Saint John man fears his cats have been radicalized

Saint John man fears his cats have been radicalized

Saint John — Gazing out his window across the alley at the crumbling brick wall of the opposite building, uptown Saint John resident Mark Cloutier shakes his pale face sadly as he laments the increasingly intolerant and extremist views subtly expressed by his two tabby cats, Ginger and Penelope.

“It’s like they was once just little kittens that I got from my dealer, right?” Cloutier’s tongue struggles and stumbles over the mostly monosyllabic words. “Now they’re just like little racist terrorists.”

When asked what evidence he has of such extremist beliefs, Cloutier twitches and quickly changes the subject. “Government’s in the walls, watching.” He scratches lightly on the ancient yellowing wallpaper in his tiny, cold apartment, like a lazy cat pawing to be let outside. Then he stops as a look of recognition washes over his face, perhaps realizing for a fleeting moment the near-incoherence of his speech, and thus, his thoughts. He gives one final scratch, almost nostalgic, at the government-infected wall before turning to look back at the cats.

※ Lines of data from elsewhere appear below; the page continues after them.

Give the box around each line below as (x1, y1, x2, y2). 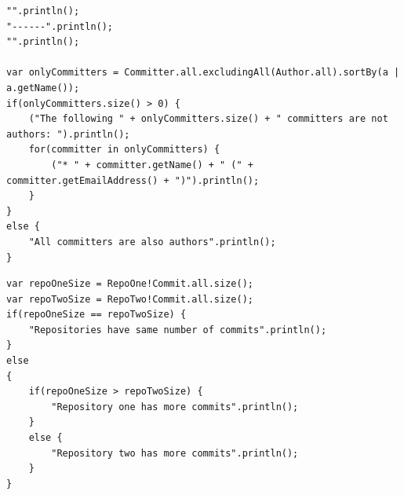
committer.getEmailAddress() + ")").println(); (6, 174, 260, 186)
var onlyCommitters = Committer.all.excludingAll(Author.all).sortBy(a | (6, 67, 400, 79)
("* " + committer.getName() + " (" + (51, 159, 253, 170)
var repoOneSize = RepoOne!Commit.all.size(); (6, 278, 253, 290)
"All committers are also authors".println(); (28, 236, 276, 247)
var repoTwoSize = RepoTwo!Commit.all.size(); (6, 293, 253, 305)
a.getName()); (6, 82, 80, 93)
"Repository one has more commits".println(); (51, 401, 299, 412)
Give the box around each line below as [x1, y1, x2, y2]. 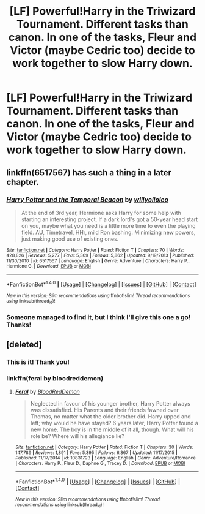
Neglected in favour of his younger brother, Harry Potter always [30, 400, 190, 407]
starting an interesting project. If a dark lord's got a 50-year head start [21, 216, 198, 223]
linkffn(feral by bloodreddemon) [6, 374, 104, 383]
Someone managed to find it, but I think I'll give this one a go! [6, 312, 191, 321]
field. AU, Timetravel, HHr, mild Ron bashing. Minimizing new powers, [21, 229, 196, 236]
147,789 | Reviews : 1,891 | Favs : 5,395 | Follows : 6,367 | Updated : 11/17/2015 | [15, 450, 178, 456]
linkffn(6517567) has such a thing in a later [6, 167, 172, 178]
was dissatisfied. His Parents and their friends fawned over [30, 406, 179, 414]
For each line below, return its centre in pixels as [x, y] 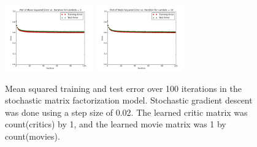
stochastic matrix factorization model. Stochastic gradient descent [129, 100]
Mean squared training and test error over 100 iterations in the [123, 88]
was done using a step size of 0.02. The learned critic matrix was [126, 112]
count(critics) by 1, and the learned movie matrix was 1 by [116, 124]
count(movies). [33, 136]
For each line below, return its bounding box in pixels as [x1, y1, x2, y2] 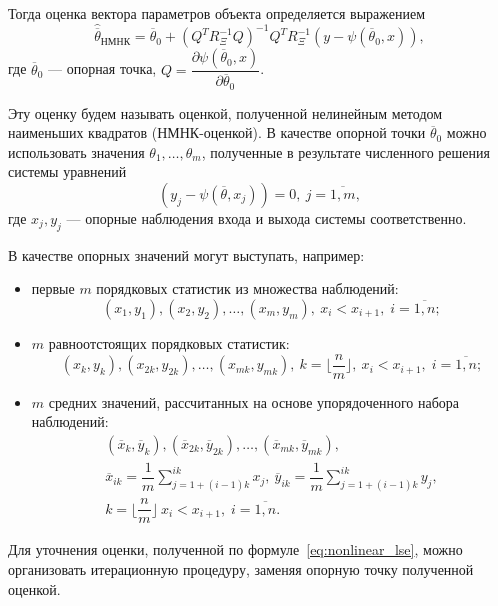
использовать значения [8, 141, 145, 162]
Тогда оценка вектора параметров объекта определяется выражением [8, 3, 426, 23]
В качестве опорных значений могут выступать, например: [8, 244, 365, 265]
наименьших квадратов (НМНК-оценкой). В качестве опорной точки [8, 122, 426, 143]
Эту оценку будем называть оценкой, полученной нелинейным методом [8, 102, 443, 123]
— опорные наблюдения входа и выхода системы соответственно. [66, 208, 467, 229]
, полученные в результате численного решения [201, 141, 490, 162]
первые [31, 278, 75, 299]
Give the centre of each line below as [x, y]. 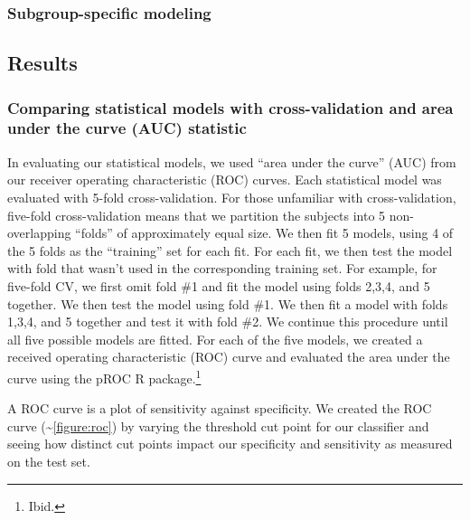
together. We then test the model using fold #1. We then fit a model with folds [228, 303]
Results [42, 63]
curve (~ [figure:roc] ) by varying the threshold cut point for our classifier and [218, 425]
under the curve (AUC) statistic [127, 128]
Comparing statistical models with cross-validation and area [230, 107]
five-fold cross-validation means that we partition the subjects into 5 [197, 215]
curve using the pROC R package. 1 [104, 376]
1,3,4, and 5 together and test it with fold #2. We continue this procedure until [228, 321]
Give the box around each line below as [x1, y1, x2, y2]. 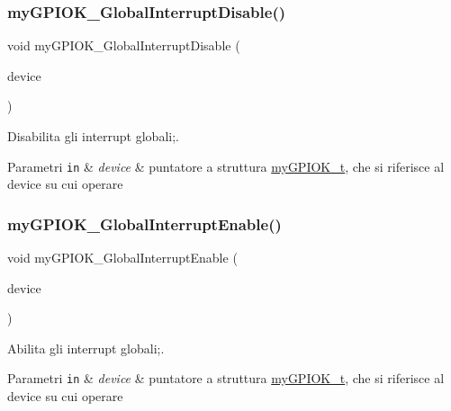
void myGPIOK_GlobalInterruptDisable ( [7, 36, 240, 55]
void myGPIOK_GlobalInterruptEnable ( [7, 248, 238, 267]
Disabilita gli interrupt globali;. [7, 127, 179, 145]
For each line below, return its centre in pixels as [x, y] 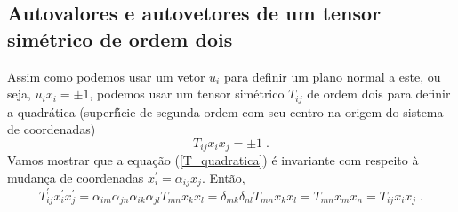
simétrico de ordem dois [120, 39]
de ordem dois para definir [379, 94]
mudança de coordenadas [76, 177]
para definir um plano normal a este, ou [332, 76]
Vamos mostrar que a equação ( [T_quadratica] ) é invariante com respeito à [213, 160]
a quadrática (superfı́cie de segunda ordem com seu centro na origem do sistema [225, 111]
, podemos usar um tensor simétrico [187, 94]
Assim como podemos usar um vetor [106, 76]
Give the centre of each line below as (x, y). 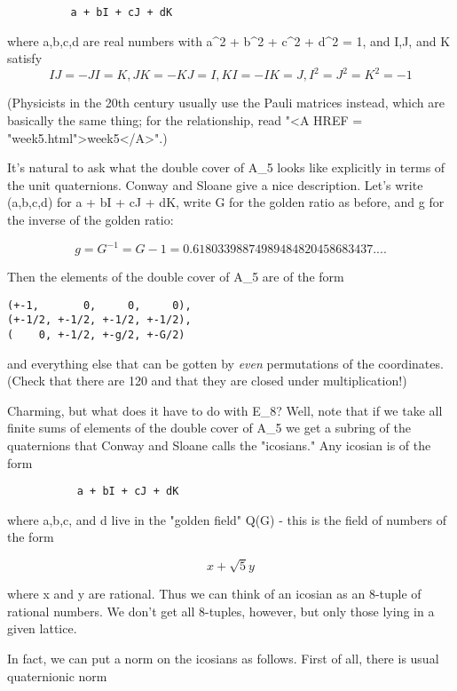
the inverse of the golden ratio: (91, 219)
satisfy (25, 58)
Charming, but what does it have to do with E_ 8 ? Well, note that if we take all (225, 410)
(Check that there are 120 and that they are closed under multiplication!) (207, 381)
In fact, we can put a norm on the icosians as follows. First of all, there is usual (223, 658)
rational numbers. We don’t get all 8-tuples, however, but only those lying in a (221, 611)
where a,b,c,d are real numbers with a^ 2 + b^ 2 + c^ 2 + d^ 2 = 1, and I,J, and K (229, 40)
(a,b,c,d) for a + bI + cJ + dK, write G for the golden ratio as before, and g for (226, 202)
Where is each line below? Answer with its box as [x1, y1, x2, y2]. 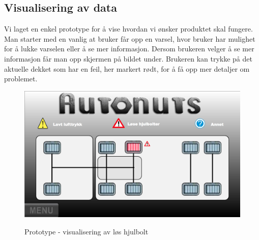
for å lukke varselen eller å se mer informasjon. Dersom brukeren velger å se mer [4, 43, 254, 54]
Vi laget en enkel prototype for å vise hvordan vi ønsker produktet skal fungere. [4, 23, 253, 34]
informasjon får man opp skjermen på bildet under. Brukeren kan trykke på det [4, 53, 252, 64]
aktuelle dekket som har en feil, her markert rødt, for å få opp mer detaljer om [4, 63, 250, 74]
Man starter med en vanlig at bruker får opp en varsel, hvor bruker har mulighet [4, 33, 255, 44]
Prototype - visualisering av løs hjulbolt [24, 226, 149, 236]
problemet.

“Just look at them,” he says as they stare languidly at him. “Like furry snakes. Once an idea gets in their little brains how can I show them they’re wrong? Pelepone is the ring-leader. Watch this. I’ll show them the Bible and they hiss and yowl like little Muslims.”

From a desk drawer, amid a collection of pill bottles, crumpled tin-foil and a bag of weed, Cloutier produces a copy of The Holy Bible. He presents it to the cats, who do not respond.

“Look cats,” he hisses. “You hate this book!”

When the cats continue to do nothing he says, “Well they’re not doing it now, but they usually do. Little suicide cats. Look, Penelope flicked her tail! That means she’s annoyed. Their ears are like little double-turbans. What was that?” He looks around frantically for the source of a nonexistent sound, then fidgets with the rotting window sill.

“It’s all economics — like, money,” he explains. “People can have any beliefs but they don’t get radicalized less they’re desperate.”

He pulls out his bag of weed and with trembling hands begins to roll a joint mixed with tobacco collected from old cigarette butts.